::: TASK INPUTS
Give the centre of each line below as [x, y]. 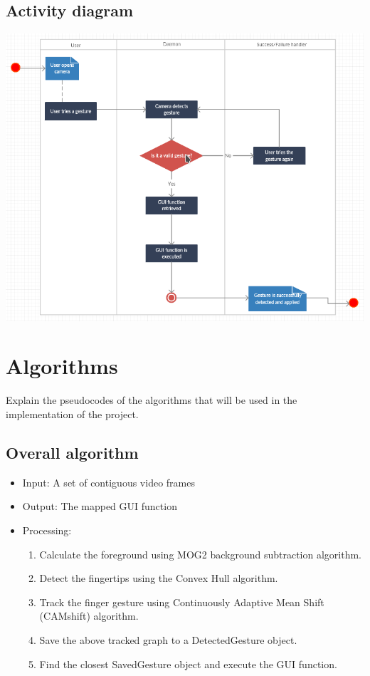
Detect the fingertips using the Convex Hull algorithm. [159, 578]
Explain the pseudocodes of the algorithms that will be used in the [152, 400]
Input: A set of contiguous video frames [109, 482]
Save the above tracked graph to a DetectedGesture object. [168, 639]
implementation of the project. [72, 414]
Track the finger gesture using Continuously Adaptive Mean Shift [182, 602]
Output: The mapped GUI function [100, 506]
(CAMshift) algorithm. [89, 616]
::::::
▶ [WHAT YOU WILL DO] Output the line containing "Input: A set" and all lines after it to the end of the records, exactly as given.

▶ [EXERCISE RESPONSE]
Input: A set of contiguous video frames [109, 482]
Save the above tracked graph to a DetectedGesture object. [168, 639]
implementation of the project. [72, 414]
Track the finger gesture using Continuously Adaptive Mean Shift [182, 602]
Output: The mapped GUI function [100, 506]
(CAMshift) algorithm. [89, 616]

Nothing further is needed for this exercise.